Step 4: Create a rule and configure custom remediation
Log on to the Cloud Config console.
Create an account group and add Account A and Account B to the account group.
For more information, see Create an account group.
In the upper-left corner of the Cloud Config console, switch to the account group that you created in the previous step.
-
Create a rule. For more information, see Create a rule based on a managed rule.
-
On the Select Create Method page, select Based on managed rule. Search for and select the rule that checks whether the CloudMonitor agent is installed on running ECS instances, and then click Next.
-
On the Set Basic Properties page, specify the Rule Name, Risk Level, Trigger, and Description. Then, click Next.
-
On the Set Effective Scope page, keep the default settings and click Next.
-
On the Set Correction page, turn on the Set Remediation switch. Select Function Compute. Set the Invoke Type to Automatic Remediation, select the Function ARN of the function you created in Step 3, and then click Submit.

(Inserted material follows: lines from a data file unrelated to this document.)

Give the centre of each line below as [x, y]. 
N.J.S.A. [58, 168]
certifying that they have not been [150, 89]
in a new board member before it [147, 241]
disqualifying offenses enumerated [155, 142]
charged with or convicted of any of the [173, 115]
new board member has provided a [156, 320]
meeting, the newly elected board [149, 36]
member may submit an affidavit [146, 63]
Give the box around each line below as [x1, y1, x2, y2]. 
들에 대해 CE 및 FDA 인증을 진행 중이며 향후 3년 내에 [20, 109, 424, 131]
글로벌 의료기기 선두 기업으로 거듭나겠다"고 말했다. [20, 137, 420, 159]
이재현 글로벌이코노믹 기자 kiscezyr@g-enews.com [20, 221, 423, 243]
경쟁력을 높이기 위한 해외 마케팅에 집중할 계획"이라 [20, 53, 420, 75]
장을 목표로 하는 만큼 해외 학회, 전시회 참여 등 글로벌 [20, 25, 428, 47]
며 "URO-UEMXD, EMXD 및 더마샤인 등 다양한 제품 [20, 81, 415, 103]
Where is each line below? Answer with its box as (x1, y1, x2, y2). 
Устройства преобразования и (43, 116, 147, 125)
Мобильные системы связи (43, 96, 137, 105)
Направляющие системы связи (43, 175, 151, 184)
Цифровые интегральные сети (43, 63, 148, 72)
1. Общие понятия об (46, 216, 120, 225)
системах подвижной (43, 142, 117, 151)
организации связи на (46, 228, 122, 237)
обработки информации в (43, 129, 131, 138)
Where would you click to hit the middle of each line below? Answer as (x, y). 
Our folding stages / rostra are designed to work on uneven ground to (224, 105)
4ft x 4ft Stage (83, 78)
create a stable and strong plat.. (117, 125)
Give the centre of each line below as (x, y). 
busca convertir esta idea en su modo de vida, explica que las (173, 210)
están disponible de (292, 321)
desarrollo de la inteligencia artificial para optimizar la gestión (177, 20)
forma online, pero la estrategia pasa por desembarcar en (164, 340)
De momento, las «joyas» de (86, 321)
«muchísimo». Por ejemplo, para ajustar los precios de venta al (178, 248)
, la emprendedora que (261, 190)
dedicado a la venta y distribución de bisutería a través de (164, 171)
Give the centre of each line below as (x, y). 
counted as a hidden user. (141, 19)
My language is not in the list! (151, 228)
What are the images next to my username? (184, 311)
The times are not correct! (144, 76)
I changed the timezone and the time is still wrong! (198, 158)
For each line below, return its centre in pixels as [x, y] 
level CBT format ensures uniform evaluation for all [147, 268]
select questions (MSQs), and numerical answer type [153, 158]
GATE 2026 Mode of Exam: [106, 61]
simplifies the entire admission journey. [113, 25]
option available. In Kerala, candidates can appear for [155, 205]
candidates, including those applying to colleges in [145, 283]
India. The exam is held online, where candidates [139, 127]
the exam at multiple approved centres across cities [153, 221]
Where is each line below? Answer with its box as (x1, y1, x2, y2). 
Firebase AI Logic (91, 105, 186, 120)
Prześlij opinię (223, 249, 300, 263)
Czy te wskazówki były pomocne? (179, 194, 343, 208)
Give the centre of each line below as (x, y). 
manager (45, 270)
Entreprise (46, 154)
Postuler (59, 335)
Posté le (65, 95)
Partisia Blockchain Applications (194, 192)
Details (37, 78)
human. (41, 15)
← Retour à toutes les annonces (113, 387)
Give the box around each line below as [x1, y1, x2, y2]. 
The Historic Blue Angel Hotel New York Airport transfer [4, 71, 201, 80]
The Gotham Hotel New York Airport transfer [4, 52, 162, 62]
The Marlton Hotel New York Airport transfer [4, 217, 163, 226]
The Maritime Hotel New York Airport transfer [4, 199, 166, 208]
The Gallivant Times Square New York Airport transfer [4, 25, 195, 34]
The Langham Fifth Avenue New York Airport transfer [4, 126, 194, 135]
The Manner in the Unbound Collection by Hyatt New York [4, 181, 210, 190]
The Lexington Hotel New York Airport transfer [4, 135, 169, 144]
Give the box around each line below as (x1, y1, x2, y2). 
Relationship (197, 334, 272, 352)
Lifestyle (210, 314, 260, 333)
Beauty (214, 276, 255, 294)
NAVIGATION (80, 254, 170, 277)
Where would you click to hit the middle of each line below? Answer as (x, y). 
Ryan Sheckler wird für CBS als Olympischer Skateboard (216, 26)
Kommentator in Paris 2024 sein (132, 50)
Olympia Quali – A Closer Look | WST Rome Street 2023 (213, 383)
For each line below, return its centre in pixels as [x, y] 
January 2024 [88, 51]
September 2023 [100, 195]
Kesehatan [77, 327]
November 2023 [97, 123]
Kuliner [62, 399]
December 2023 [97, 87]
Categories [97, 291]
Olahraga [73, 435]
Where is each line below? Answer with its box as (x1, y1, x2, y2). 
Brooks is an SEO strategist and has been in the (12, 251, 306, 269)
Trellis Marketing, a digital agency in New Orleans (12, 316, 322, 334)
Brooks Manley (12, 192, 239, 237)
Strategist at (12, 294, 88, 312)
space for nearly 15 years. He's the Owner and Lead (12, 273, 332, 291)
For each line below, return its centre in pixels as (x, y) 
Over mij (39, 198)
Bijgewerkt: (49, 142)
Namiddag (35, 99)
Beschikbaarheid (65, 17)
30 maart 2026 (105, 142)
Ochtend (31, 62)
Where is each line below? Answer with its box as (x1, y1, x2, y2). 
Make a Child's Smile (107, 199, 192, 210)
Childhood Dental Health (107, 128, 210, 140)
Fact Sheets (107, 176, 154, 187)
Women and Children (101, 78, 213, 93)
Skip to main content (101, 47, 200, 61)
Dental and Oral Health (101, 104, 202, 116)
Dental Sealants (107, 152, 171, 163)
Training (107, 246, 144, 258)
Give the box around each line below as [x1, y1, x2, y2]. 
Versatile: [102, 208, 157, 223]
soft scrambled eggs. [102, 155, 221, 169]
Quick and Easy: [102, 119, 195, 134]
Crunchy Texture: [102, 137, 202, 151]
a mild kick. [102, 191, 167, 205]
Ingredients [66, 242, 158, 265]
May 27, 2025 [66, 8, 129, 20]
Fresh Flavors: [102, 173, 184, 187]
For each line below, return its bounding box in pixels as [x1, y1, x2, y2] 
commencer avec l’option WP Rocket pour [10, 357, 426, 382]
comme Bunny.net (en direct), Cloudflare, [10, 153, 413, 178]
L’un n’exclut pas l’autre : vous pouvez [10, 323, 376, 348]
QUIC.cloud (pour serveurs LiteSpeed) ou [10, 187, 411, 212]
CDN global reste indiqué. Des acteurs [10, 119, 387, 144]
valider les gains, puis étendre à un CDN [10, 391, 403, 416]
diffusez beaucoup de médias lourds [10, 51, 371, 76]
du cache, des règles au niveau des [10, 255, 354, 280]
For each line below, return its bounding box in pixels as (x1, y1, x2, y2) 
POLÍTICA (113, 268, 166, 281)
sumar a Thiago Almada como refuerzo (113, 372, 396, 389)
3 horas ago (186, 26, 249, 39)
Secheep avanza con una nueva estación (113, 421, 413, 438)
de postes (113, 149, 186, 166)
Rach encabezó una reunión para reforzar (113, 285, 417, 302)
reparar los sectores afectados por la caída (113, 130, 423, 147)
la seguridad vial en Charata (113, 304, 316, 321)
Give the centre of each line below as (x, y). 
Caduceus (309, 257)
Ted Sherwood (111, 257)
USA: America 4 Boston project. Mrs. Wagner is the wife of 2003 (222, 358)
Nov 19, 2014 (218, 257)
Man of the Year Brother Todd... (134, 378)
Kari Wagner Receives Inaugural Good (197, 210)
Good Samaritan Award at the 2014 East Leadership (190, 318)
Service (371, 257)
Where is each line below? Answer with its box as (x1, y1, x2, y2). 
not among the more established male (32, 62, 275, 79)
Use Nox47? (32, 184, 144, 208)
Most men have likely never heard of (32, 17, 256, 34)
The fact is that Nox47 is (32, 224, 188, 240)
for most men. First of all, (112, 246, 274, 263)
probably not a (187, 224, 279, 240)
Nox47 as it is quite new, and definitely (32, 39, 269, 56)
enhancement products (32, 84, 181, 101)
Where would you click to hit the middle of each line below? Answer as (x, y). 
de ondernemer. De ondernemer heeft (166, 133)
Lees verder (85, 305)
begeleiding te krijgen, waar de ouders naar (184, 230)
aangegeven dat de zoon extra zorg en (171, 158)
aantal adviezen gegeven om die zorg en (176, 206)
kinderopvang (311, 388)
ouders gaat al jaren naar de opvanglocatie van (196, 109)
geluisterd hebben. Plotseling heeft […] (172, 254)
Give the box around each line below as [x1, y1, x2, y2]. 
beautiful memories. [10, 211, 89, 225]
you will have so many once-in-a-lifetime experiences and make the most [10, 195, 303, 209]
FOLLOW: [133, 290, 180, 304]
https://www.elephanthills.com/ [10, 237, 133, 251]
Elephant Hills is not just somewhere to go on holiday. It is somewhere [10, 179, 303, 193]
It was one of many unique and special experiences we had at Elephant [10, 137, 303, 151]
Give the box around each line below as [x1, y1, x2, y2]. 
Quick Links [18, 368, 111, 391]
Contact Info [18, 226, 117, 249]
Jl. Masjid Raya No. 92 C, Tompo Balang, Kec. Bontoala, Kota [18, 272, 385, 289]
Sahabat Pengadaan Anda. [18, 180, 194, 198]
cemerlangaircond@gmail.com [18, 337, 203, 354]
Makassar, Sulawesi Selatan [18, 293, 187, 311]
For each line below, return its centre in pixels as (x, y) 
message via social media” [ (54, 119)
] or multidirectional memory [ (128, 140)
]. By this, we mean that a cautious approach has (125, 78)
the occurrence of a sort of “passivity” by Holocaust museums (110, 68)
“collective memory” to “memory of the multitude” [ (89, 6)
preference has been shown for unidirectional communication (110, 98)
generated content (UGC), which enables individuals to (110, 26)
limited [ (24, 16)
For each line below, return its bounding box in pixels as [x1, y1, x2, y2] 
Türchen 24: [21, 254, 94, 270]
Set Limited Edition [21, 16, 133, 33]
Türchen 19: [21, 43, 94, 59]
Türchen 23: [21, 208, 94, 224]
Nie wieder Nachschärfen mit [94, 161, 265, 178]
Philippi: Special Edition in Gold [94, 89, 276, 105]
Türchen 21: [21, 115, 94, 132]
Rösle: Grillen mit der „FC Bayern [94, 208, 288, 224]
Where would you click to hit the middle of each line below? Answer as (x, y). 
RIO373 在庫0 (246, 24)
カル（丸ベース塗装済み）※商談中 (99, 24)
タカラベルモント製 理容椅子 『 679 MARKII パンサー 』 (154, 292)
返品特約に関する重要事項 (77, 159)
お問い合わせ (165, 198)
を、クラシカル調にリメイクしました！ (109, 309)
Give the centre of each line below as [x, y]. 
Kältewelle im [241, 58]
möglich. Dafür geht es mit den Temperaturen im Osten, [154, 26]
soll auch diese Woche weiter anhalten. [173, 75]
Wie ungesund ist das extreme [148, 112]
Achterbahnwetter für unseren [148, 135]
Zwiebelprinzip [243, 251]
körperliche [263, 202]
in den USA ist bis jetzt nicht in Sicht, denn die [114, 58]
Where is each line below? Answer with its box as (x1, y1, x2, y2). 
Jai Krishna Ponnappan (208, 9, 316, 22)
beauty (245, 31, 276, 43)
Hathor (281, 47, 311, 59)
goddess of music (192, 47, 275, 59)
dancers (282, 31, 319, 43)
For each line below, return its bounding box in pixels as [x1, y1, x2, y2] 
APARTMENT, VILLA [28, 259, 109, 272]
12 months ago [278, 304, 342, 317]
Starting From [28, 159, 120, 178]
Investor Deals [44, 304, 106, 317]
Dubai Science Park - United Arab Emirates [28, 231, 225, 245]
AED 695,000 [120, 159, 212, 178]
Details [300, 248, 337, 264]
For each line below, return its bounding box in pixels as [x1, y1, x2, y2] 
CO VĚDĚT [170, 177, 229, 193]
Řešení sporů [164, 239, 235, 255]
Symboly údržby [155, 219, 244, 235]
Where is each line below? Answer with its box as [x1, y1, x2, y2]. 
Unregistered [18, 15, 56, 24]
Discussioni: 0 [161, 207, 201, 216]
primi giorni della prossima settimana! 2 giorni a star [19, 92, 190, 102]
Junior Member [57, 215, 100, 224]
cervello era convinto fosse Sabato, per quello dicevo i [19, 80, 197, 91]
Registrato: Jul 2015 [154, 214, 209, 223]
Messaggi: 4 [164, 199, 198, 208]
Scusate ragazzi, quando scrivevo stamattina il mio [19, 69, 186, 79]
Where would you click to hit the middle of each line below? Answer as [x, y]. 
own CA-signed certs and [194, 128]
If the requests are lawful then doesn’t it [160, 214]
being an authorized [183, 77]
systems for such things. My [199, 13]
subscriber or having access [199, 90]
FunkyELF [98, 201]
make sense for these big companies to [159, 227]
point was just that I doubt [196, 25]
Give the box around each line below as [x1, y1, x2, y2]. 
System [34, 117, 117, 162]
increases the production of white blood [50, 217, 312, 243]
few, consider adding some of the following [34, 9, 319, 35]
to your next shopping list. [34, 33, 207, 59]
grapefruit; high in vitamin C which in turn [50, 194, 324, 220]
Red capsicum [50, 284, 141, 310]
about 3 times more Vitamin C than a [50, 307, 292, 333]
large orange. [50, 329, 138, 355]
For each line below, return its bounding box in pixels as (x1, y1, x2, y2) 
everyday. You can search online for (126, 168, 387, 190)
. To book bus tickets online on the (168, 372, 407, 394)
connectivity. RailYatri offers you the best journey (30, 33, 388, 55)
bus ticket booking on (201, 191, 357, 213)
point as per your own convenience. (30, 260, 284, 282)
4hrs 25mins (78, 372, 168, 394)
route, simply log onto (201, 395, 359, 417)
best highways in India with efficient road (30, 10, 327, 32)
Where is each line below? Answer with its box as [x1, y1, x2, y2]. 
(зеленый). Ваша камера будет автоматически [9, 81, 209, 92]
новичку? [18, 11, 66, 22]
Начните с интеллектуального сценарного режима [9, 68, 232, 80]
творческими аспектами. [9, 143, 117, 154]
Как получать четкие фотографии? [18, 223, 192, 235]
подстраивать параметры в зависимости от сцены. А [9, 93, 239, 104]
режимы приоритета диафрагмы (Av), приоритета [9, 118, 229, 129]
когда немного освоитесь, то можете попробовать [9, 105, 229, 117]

NoteIf your custom remediation function is still in testing, you can set the Invoke Type to Manual Remediation for debugging. After testing is complete, you can switch the Invoke Type to Automatic Remediation.
-
Step 5: Implement automatic remediation and verify the remediation result
-
On the Rules page, find the target rule and click Remediation Detail in the Remediation Template column.
-
On the Remediation Detail tab, click Perform Manual Correction next to Remediation Detail.
In the Execution Result List section, you can view the remediation results. For resources that were not successfully remediated, you can also view the failure reason.
NoteOn the Remediation Detail tab, you can click the Function ARN next to Remediation Template to open the Function Code tab for the function in the Function Compute console.